Tu não me amas! Nunca me amaste! exclamou Fiora com as lágrimas a correrem-lhe de novo pelas faces. Se me amasses...
Então, pela primeira vez após longos minutos, ele olhou para ela e Fiora, meio estrangulada de emoção, compreendeu que se enganava, que o amor não morrera. Lentamente, Philippe estendeu sobre a laje a sua grande mão nervosa:
Sobre o túmulo daquele que aqui dorme e pela fidelidade que lhe tinha te juro que nunca amei ninguém senão tu!

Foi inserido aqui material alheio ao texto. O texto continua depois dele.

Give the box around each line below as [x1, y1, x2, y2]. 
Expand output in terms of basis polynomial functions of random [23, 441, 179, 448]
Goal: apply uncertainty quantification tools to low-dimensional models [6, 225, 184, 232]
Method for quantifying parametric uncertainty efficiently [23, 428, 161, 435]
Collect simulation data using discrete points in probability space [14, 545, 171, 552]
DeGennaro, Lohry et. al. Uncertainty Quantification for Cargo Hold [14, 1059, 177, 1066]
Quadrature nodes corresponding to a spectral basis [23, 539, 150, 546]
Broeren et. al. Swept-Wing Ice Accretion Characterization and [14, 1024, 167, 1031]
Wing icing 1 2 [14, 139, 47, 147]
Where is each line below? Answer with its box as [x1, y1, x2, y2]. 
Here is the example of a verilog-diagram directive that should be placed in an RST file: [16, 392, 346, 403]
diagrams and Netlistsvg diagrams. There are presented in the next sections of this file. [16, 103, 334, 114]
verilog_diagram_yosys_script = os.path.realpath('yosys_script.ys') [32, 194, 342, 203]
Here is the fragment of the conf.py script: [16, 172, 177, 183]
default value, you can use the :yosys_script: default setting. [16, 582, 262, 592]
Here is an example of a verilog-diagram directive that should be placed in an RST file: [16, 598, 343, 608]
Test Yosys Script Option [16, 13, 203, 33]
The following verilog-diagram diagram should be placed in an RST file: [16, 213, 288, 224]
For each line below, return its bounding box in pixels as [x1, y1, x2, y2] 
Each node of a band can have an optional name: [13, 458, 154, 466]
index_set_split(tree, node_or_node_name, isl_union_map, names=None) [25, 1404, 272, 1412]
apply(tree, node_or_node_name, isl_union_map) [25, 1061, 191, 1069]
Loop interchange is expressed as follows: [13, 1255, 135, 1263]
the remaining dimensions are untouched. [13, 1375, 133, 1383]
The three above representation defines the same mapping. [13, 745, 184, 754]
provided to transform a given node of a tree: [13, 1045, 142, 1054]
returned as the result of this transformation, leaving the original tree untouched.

Então vem comigo, suplico-te! Regressa comigo! Eu ia para Selongey. Vamos juntos e depois mandamos buscar o nosso filho! Eu não volto a la Rabaudière, mas vem comigo, suplico-te! Não nos condenes a ambos! Ainda podemos ser felizes...
Achas?
Tenho a certeza, meu amor...
Seguiu-se, entre os dois, um daqueles silêncios mais eloquentes do que quaisquer palavras, porque saram as feridas e fazem nascer a esperança. Fiora não ousava mexer-se, esperando um gesto, um sorriso do seu marido.

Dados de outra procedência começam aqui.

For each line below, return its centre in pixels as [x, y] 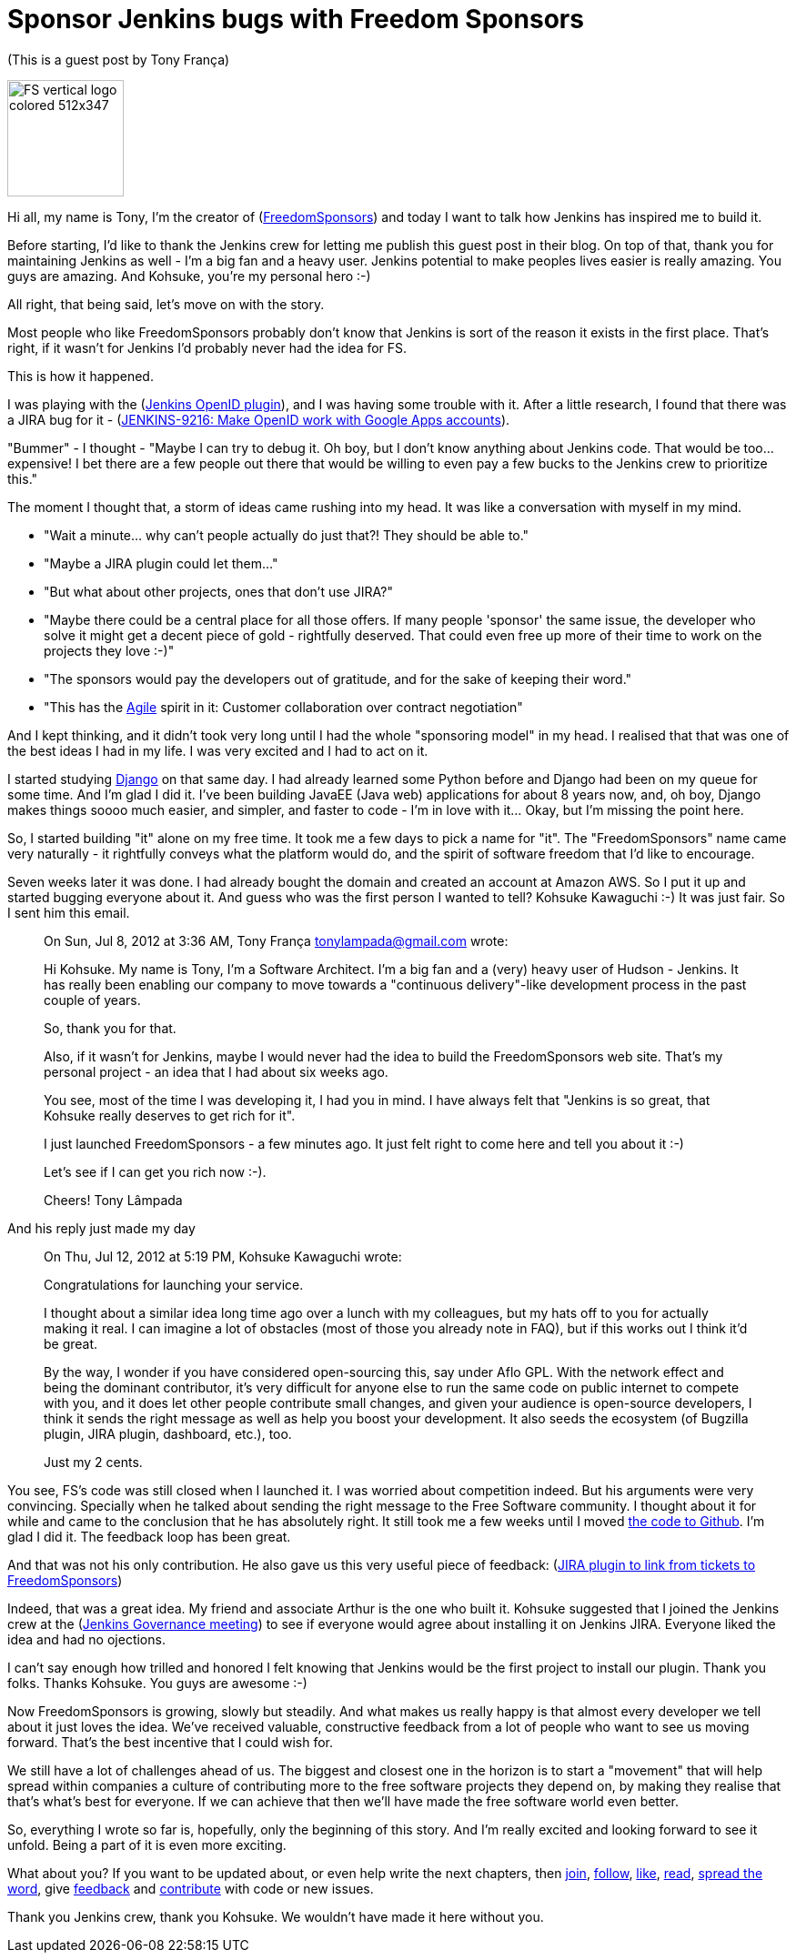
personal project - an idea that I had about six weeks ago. [216, 1071]
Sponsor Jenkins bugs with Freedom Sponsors [296, 19]
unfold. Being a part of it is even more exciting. [147, 1844]
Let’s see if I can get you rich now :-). [155, 1171]
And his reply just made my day [101, 1228]
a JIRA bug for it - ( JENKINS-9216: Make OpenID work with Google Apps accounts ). [259, 419]
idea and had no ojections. [86, 1639]
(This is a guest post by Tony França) [119, 59]

Então, é a tua vez de jurar ordenou Philippe. Vais jurar sobre este mesmo túmulo e perante Deus que nunca foste amante de Lourenço de Médicis!
Aquelas palavras atingiram de tal maneira a jovem que ela vacilou, ao mesmo tempo que o sangue lhe fugia do coração. A luz que acabava de se acender, apagara-se. A esperança desvanecia-se... A tentação de um juramento falso nem sequer lhe passou pela cabeça: ela sabia que o segredo do nascimento de Lorenza podia escapar-lhe e que até os rumores vindos da longínqua Florença podiam chegar, um dia, aos ouvidos do marido.